If user-visible quota inodes are in use, they will be hidden
and converted to the reserved quota inodes.
Signed-off-by: Aditya Kali <adityakali@google.com> Signed-off-by: Theodore Ts'o <tytso@mit.edu>
Aditya Kali [Wed, 20 Jul 2011 18:40:02 +0000 (11:40 -0700)]
e2fsprogs: add quota library to e2fsprogs
This patch adds the quota library (ported form Jan Kara's quota-tools) in
e2fsprogs in order to make quotas as a first class supported feature in Ext4.
This patch also provides interface in lib/quota/mkquota.h that will be used by
mke2fs, tune2fs, e2fsck, etc. to initialize and update quota files.
This first version of the quota library does not support reading existing quota
files. This support will be added in the near future.
Thanks to Jan Kara for his work on quota-tools. Most of the files in this patch
are taken as-is from quota tools and were simply modified to work with
libext2fs in e2fsprogs.
Signed-off-by: Aditya Kali <adityakali@google.com> Signed-off-by: Theodore Ts'o <tytso@mit.edu>
Theodore Ts'o [Wed, 31 Aug 2011 18:27:21 +0000 (14:27 -0400)]
libext2fs: fix binary search for the icount and badblocks stores
Remove the interpolation because there is a bug in icount which can
cause a core dump if calculated range gets turned into a NaN and then
do an out-of-bounds array access. We could fix this with some more
tests, but the complexity is such that nuking all of the interpolation
code will be faster than fixing the interpolation.
Eric Sandeen [Wed, 10 Aug 2011 19:07:41 +0000 (14:07 -0500)]
libext2fs: copy cluster_bits in ext2fs_copy_generic_bmap
The f_lotsbad regression test was failing on some systems
with:
Restarting e2fsck from the beginning...
Pass 1: Checking inodes, blocks, and sizes
+Illegal block number passed to ext2fs_test_block_bitmap #0 for in-use block map
Pass 2: Checking directory structure
Entry 'termcap' in / (2) has deleted/unused inode 12. Clear? yes
Running with valgrind (./test_script --valgrind f_lotsbad) we
see:
+==31409== Conditional jump or move depends on uninitialised value(s)
+==31409== at 0x42927A: ext2fs_test_generic_bmap (gen_bitmap64.c:378)
among others.
Looking at gen_bitmap64.c:
376: arg >>= bitmap->cluster_bits;
377:
378: if ((arg < bitmap->start) || (arg > bitmap->end)) {
A little more debugging showed that it was actually
bitmap->cluster_bits which was uninitialized, because it never
gets copied over in ext2fs_copy_generic_bmap()

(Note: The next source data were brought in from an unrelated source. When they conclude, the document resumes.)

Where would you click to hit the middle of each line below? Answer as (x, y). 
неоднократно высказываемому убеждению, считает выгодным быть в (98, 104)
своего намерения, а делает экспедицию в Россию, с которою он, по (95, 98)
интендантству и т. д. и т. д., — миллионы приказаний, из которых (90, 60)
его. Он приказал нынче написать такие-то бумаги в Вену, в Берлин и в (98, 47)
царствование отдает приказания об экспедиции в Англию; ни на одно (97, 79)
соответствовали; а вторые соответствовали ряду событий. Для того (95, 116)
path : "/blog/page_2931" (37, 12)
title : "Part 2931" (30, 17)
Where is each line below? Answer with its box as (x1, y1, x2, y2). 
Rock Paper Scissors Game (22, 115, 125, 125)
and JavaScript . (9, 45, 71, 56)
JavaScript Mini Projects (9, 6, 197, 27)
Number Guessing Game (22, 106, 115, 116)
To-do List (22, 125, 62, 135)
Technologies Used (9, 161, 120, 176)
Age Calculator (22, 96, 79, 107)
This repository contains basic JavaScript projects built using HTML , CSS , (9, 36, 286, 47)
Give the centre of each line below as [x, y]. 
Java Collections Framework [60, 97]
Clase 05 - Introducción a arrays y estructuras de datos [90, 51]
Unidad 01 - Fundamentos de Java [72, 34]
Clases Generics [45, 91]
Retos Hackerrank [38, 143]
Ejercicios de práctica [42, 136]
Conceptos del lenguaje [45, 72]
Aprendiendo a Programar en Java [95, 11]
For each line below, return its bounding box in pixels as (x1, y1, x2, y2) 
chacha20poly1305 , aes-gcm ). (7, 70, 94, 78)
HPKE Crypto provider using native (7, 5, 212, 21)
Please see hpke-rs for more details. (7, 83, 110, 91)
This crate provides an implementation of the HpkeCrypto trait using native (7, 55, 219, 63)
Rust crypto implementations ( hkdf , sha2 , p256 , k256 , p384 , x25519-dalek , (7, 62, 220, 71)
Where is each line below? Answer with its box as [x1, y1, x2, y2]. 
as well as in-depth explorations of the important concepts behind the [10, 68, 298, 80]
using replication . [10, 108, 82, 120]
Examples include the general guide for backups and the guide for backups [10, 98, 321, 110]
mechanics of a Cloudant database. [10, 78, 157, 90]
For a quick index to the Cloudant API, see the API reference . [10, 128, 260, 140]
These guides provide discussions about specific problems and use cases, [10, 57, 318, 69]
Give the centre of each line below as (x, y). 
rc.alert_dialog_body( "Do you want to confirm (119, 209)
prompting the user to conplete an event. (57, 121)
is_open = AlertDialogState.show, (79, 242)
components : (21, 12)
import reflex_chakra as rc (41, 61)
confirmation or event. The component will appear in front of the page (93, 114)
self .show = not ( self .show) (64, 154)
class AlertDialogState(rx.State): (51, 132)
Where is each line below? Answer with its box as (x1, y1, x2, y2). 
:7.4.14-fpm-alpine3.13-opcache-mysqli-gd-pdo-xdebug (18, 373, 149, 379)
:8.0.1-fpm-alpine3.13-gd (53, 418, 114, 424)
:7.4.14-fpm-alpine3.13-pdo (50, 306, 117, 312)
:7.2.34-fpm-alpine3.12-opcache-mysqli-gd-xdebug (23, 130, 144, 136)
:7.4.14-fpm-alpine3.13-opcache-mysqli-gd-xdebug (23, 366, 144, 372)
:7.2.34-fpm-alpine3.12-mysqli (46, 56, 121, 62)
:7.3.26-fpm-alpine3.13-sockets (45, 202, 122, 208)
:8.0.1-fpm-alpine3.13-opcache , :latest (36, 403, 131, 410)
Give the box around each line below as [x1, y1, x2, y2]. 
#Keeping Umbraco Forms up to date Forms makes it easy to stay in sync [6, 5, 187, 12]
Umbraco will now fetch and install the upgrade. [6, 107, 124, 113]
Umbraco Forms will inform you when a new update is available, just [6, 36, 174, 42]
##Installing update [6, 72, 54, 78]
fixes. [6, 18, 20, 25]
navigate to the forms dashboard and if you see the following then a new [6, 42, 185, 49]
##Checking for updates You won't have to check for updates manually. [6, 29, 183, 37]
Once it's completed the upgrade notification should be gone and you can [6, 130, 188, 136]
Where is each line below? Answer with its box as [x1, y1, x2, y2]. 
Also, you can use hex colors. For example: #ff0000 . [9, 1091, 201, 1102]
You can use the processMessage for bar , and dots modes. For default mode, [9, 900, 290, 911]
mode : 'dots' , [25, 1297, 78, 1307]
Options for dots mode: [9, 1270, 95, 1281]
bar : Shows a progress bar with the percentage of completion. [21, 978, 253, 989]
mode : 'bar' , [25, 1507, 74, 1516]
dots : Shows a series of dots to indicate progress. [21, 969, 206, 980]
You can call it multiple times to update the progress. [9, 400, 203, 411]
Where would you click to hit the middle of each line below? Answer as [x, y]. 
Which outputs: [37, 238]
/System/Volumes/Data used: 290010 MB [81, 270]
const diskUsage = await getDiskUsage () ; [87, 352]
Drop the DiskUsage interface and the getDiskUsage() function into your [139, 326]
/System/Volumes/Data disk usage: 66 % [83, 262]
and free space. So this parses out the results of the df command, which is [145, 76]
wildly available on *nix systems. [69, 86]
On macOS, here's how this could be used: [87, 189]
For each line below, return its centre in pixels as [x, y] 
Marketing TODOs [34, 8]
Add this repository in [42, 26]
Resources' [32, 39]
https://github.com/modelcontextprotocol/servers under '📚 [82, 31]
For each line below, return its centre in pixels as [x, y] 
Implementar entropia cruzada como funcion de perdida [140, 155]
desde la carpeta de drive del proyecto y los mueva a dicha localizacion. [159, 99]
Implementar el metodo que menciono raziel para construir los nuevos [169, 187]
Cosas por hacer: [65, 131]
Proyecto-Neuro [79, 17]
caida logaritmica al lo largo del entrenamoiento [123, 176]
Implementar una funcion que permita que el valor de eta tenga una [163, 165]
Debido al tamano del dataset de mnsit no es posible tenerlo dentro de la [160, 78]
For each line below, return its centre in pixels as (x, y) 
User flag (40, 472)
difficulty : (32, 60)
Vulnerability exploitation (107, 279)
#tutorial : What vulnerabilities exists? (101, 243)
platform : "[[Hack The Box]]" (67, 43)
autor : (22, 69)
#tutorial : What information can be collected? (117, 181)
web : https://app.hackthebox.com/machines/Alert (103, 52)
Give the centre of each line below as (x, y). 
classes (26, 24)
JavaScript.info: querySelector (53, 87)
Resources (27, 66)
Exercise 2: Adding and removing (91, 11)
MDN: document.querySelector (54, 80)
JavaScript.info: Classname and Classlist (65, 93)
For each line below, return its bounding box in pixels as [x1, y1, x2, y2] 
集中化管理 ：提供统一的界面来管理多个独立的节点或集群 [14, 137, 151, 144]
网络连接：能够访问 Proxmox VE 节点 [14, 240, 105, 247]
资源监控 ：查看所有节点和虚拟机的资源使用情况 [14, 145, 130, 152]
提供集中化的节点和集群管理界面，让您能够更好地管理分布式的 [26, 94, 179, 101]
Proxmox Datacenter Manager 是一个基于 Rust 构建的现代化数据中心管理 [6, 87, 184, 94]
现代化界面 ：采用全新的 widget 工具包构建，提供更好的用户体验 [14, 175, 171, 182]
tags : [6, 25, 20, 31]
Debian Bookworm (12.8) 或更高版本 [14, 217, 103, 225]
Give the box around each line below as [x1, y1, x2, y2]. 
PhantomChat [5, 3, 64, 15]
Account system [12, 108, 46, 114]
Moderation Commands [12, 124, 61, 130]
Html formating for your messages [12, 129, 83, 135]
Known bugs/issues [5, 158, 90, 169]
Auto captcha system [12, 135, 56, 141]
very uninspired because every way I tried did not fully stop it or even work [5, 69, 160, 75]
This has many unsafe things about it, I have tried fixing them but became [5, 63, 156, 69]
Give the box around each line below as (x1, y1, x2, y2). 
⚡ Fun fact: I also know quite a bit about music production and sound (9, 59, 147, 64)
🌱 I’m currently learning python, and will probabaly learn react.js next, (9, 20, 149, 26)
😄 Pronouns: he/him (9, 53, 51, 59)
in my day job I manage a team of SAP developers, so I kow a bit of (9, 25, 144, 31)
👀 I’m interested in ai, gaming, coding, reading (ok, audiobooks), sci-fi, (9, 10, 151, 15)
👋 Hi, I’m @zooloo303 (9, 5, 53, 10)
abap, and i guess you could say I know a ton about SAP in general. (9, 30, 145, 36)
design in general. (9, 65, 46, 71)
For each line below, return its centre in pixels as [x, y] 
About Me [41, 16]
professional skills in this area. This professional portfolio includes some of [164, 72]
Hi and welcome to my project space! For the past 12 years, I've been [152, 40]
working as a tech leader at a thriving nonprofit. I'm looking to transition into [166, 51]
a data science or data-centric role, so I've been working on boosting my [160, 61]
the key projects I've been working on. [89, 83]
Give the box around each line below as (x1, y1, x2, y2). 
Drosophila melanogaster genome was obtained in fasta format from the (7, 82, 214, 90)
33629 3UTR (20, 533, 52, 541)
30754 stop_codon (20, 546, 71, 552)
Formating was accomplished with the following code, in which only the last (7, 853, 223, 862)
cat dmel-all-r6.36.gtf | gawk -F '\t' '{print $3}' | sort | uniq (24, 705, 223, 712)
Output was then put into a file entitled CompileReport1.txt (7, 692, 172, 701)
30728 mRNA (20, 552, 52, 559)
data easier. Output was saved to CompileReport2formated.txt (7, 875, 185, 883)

Patch below resolves the issue.
Reported-by: Andreas Dilger <adilger@whamcloud.com> Signed-off-by: Eric Sandeen <sandeen@redhat.com> Signed-off-by: Theodore Ts'o <tytso@mit.edu>
Andreas Dilger [Mon, 18 Jul 2011 03:13:47 +0000 (23:13 -0400)]
mke2fs: document stripe_width, not stripe-width
For consistency with other multi-word options, document the extended
option stripe_width instead of stripe-width. This also avoids the
complexity of parsing options that have an embedded '-'.
Signed-off-by: Andreas Dilger <adilger@whamcloud.com> Signed-off-by: Theodore Ts'o <tytso@mit.edu>
e2fsck: teach e2fsck how to deal with bigalloc in non-extent-mapped inodes
Currently the bigalloc implementation in the kernel requires extents,
but this restriction might get relaxed in the future. Also, old
versions of mke2fs that supported bigalloc during early testing
created the root and lost+found directories without using
extent-mapped inodes. This makes it possible for e2fsck to better
support these old legacy file systems if it comes across them.
libext2fs: fix block iterator when the callback function modifies an extent
If the callback interator modifies a block in the middle of an extent
during a call to the block iterator, causing the extent to be split,
ext2_block_iterate3() will end up calling the callback function twice
for some number of blocks. Fix this.